Under prevailing doctrine, when the issue is one involving the credibility of witnesses, the trial court’s findings and conclusions with respect thereto, are entitled to great weight and respect on appeal. Subject to certain exceptions which do not obtain in this case, the trial court is in a better position to decide this question having seen and heard the witnesses themselves and observed their deportment and manner of testifying (People v. Espejo, 186 SCRA 628; People v. Malinao, 184 SCRA 148; People v. Macabenta; 170 SCRA 299; People v. Egas, 137 SCRA 188).

Also noteworthy is the fact that the eyewitness to the crime, Rolando Juco, is a near relative of the victim (half-brother) because such an eyewitness strives hard to remember the faces of the assailants in order to bring them to justice. Rolando saw the faces of the appellants when they talked with his mother. He had a good look at them again, when they stood in front of the Puzon Compound and fired upon his brother. He assured the authorities that he would be able to identify them if he saw them again. Where the witness does not appear to be biased against the accused or harbor any ill motives to falsely impute the crime to the latter, the identification of the malefactors by an eyewitness should normally be accepted.

The witness positively identified them in court as the assailants of his brother.

Appellants assail the manner of their arrest as based on hearsay information and on identification made in violation of their constitutional rights for they were not made to stand in a police line-up.

It should be pointed out, however, that a warrant (Exhibit "G," p. 16, Records) for the arrest of the appellants had been issued on October 10, 1988 but had remained unserved until one Danilo Ramos informed the authorities of the whereabouts of the accused-appellants culminating in their arrest at the Reclamation Area in Pasay City on May 12, 1989. The warrant of arrest was issued after a preliminary investigation of the case had been conducted by the Acting Municipal Trial Judge of Naic, Cavite. He subpoenaed appellants who were admittedly residents of San Juan, Ternate, Cavite. The subpoena for Rodrigo Tambioco was received by his wife, Mary Anne Tambioco, on September 28, 1988 (p. 10, Records). Instead of submitting counter-affidavits to answer the charges levelled against them, the appellants fled to Pasay City to evade arrest. Their flight was a strong indicium of their guilt (People v. Temblor, 161 SCRA 623; People v. Dante Astor, 149 SCRA 325).

In any event, it is too late for them to question the legality of their arrest. They did not move to quash the information before the trial court on this ground. Thus, any irregularity in effecting their arrest was cured when they voluntarily submitted to the jurisdiction of the trial court by entering a plea of "not guilty" and participating in the trial (People v. Rabang, 187 SCRA 682).

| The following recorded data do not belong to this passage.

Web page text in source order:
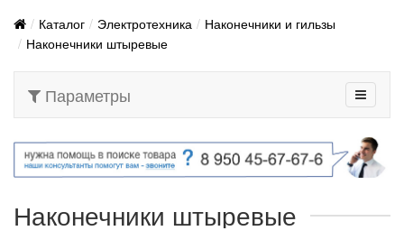
Каталог Электротехника
Наконечники и гильзы
Наконечники штыревые
Параметры
Наконечники штыревые

We cannot conclude this decision without rectifying the trial court s egregious error in sentencing the accused to suffer "the medium penalty of reclusion perpetua, etc." (p. 82, Rollo.) Since reclusion perpetua is an indivisible penalty, it has no minimum, medium, and maximum periods. It is imposed in its entirety regardless of any mitigating or aggravating circumstances that may have attended the commission of the crime (Art. 63, Revised Penal Code). Reclusion Perpetua is imprisonment for life but the person sentenced to suffer it shall be pardoned after undergoing the penalty for thirty (30) years, unless by reason of his conduct or some other serious cause, he shall be considered by the Chief Executive as unworthy of pardon (Art. 27, Revised Penal Code)

WHEREFORE, the appealed decision is affirmed with the modification that the appellants are sentenced to suffer the penalty of reclusion perpetua and to pay solidarily to the legal heirs of the deceased Manuel Atienza the sum of P50,000 as indemnity, plus P52,775 as actual damages and costs. In all other respects, the appealed decision is affirmed.

SO ORDERED

Narvasa, C.J., Cruz and Medialdea, JJ., concur.